Monday, July 24, 2023

#205 / Multiplying Power

 
 
On Friday, April 7th, I attended an online session of the Hannah Arendt "Virtual Reading Group." This is something I try to do each Friday. I consider Hannah Arendt to have been one of the greatest and most important political thinkers of the 20th Century - and maybe of any century - and I am always encouraging my friends and associates to sample her writings.
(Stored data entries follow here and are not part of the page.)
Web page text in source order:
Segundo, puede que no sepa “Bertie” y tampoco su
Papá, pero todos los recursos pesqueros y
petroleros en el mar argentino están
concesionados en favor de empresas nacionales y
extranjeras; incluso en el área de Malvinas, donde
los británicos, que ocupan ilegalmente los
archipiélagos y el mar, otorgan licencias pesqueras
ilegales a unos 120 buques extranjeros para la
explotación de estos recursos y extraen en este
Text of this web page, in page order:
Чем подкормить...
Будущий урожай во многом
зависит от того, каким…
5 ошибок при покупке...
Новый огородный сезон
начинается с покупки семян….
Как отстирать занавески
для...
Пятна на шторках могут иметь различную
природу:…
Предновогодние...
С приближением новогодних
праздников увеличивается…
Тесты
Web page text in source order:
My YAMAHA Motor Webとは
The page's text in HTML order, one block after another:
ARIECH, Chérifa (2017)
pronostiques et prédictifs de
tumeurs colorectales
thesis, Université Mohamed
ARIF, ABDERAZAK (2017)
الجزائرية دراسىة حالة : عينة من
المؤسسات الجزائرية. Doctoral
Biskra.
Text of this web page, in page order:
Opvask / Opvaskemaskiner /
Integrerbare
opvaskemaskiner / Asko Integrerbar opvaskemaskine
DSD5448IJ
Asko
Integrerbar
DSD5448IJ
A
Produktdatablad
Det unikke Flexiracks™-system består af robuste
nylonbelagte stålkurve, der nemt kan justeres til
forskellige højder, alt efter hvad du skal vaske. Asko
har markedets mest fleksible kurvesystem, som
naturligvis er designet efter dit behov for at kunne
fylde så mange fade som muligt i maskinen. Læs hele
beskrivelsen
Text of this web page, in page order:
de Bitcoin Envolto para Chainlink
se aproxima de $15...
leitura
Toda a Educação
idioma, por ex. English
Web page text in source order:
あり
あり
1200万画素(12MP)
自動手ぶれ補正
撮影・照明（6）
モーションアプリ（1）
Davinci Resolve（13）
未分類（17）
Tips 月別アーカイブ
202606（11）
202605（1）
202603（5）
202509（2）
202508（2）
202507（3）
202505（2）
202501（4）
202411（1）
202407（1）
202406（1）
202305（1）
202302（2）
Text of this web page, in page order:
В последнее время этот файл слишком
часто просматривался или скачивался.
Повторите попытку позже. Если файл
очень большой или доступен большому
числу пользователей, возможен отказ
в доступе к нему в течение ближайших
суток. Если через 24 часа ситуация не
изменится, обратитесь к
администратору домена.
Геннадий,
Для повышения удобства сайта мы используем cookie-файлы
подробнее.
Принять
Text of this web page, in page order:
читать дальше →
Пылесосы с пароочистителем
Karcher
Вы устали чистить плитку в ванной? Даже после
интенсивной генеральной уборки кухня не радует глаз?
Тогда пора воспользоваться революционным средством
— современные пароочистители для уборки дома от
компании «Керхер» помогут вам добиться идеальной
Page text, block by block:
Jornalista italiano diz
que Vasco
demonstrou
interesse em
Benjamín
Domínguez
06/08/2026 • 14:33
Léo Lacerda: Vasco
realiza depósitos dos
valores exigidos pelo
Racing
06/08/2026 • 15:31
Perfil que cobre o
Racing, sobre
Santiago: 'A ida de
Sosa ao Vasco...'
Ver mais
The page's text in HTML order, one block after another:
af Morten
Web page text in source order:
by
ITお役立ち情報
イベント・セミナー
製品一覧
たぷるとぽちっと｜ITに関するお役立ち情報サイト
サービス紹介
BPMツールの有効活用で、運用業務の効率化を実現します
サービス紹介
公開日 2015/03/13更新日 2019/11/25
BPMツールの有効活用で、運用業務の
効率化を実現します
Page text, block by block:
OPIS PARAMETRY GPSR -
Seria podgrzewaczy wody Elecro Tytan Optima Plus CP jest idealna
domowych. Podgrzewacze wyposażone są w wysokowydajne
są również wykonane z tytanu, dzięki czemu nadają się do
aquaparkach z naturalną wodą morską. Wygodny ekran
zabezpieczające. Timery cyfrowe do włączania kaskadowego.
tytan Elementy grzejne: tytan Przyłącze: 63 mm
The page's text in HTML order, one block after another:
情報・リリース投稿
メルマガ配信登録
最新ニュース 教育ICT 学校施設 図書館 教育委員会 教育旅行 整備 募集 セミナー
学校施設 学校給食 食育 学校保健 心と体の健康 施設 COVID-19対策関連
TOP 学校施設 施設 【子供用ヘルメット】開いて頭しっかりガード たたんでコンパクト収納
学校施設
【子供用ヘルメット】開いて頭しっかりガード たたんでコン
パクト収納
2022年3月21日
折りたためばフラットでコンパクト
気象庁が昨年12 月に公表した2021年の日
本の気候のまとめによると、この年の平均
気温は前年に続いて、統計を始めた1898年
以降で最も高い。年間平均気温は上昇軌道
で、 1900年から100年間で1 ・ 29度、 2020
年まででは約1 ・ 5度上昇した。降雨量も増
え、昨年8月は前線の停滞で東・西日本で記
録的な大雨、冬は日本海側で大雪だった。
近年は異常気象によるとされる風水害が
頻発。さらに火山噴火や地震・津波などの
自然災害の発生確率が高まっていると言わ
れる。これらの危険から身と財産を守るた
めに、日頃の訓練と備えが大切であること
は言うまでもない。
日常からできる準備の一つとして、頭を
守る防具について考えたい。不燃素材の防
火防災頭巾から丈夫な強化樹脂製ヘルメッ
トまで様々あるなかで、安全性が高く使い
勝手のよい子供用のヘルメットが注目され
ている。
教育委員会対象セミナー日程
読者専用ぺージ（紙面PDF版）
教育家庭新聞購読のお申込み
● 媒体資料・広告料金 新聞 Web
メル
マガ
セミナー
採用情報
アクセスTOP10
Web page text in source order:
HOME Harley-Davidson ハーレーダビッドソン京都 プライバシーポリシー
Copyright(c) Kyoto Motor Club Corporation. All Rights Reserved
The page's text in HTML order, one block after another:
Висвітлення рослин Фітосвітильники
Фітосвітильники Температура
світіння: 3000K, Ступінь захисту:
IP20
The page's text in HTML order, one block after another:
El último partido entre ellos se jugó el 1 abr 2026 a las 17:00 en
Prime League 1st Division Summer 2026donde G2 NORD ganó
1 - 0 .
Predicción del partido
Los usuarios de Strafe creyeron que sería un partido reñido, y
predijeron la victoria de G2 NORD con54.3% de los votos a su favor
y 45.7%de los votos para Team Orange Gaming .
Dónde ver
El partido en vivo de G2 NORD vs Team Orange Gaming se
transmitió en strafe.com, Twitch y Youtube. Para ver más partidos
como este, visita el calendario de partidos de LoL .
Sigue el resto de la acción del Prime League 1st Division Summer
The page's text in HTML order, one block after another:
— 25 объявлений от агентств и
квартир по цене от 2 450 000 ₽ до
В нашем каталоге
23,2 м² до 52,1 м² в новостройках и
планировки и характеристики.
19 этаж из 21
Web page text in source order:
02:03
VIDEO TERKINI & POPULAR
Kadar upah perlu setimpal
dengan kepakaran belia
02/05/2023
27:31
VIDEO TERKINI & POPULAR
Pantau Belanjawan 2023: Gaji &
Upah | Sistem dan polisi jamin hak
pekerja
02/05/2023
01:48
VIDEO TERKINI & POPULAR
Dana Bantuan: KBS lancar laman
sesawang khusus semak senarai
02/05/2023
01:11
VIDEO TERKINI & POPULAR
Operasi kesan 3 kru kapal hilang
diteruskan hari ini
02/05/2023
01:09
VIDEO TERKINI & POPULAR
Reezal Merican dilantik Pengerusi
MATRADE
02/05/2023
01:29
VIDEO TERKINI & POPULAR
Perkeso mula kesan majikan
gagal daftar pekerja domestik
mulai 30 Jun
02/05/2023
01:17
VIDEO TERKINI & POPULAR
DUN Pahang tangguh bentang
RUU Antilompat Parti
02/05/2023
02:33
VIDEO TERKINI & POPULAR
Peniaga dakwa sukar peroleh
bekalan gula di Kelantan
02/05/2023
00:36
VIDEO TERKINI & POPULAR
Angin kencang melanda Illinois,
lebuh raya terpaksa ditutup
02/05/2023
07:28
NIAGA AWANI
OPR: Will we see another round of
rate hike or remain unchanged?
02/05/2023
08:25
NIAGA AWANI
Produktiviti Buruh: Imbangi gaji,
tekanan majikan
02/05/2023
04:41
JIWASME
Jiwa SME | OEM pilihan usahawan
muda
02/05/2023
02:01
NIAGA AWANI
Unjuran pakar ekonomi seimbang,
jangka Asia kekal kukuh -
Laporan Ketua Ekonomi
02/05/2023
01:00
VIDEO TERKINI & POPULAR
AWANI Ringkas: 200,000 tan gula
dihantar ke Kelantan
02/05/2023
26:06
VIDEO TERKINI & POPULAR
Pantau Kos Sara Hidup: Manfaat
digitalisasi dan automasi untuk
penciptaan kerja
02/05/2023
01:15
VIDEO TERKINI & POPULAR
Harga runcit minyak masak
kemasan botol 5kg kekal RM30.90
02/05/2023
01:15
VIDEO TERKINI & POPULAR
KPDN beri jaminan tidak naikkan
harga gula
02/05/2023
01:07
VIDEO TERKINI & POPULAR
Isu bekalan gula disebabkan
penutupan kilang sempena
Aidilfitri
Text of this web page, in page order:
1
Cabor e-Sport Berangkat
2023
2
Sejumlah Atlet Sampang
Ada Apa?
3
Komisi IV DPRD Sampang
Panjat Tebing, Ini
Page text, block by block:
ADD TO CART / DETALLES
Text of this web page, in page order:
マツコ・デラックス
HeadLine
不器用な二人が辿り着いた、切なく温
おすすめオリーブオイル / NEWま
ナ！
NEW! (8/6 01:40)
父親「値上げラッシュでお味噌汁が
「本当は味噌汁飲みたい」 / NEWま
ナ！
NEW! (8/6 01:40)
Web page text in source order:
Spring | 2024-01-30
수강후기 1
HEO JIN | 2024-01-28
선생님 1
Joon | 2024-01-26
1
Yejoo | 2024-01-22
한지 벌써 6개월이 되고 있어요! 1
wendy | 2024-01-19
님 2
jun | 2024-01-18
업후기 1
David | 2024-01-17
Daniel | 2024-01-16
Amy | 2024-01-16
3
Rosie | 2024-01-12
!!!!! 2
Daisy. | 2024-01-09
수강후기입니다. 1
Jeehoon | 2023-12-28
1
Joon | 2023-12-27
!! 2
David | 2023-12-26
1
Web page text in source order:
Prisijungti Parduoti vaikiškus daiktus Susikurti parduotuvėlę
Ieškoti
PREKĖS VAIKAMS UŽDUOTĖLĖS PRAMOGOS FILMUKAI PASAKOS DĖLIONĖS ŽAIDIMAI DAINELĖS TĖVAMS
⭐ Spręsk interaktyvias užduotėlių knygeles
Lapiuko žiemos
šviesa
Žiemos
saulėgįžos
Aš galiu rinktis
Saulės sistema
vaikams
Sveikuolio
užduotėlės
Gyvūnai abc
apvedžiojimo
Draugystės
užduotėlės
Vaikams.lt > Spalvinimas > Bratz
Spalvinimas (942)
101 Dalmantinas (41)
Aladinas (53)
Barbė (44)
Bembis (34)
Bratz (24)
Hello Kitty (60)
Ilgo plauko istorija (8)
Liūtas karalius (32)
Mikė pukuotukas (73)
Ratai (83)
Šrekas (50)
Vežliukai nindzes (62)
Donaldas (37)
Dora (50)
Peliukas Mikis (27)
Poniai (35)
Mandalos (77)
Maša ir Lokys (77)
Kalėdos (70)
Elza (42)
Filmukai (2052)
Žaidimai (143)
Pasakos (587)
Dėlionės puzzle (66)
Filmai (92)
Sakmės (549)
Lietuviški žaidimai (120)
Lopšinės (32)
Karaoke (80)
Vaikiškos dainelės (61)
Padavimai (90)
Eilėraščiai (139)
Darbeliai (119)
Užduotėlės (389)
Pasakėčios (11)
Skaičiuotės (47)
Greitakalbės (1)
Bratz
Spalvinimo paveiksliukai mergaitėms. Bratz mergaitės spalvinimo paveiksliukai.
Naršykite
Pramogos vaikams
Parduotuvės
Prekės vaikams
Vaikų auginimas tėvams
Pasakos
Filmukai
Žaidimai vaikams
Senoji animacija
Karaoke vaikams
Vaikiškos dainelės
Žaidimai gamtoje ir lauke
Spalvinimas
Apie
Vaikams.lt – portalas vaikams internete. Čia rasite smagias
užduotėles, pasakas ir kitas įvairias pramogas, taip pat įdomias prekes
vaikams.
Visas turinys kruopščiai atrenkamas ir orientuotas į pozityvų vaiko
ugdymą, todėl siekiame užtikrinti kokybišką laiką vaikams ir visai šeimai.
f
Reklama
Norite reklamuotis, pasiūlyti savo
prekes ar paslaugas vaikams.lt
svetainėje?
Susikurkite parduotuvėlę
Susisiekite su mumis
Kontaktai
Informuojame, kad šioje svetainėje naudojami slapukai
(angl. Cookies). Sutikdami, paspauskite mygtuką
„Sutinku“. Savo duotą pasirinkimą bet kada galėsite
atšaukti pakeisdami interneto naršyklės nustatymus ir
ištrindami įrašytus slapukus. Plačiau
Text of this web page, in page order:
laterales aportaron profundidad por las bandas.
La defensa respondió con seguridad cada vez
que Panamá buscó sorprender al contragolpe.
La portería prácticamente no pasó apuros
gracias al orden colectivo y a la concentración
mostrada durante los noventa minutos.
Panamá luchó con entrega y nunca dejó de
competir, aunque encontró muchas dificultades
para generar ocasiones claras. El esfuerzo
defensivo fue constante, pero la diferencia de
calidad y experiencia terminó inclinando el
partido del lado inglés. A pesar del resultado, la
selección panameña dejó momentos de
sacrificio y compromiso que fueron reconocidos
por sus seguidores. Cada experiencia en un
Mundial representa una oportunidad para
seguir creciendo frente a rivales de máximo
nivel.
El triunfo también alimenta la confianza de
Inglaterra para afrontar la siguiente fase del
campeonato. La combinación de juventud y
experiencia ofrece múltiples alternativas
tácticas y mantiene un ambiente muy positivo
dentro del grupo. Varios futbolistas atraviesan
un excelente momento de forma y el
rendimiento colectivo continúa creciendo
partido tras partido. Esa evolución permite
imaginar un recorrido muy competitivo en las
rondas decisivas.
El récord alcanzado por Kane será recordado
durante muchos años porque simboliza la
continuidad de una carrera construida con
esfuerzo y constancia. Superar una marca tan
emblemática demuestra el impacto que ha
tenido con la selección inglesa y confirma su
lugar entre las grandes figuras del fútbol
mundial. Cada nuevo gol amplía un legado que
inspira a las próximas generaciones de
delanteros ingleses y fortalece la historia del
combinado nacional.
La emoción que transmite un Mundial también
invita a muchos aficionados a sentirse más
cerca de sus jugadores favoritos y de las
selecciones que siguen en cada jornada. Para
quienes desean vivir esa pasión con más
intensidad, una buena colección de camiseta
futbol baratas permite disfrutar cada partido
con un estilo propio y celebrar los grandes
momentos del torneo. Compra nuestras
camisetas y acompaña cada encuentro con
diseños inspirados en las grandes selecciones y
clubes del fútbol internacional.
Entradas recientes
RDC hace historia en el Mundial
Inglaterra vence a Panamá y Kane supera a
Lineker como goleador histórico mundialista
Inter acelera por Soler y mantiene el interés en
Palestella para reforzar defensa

I tend to promote On Revolution, The Human Condition, and Between Past And Future as my favorites, but it's hard not to include The Origins of Totalitarianism on the "must read" list. 
 
At any rate, one of the discussion points that came up in the Virtual Reading Group on Friday, April 7, 2023, was what to do about oppressive political regimes that mobilize governmental power to assert absolute control over individuals, and to establish what amounts to totalitarian control over every aspect of social, economic, and political life.
 
Roger Berkowitz, who leads the Virtual Reading Group, and who is the Academic Director and Founder of The Hannah Arendt Center for Politics and Humanities, at Bard College, pointed out that our first reaction, when we consider the deployment of governmental power against individuals, is to try to "fight the power," and to confront it directly. 
 
In fact, Berkowitz said, the strategy recommended by Hannah Arendt is to "multiply power," and to create so many diffused and different centers of power that it is difficult for a centralized, totalitarian government to overcome them. This strategy, recognizing that we, as individuals, have many individual differences, reflecting the fact of human "plurality," a term beloved by Arendt, is the only way, really, to counteract the totalitarian impulse. In On Revolution, Arendt (while recognizing the deficiencies of the American experiment) applauds our federal system, and our commitment to "checks and balances," as the most successful way to establish a decent kind of democratic self-government. 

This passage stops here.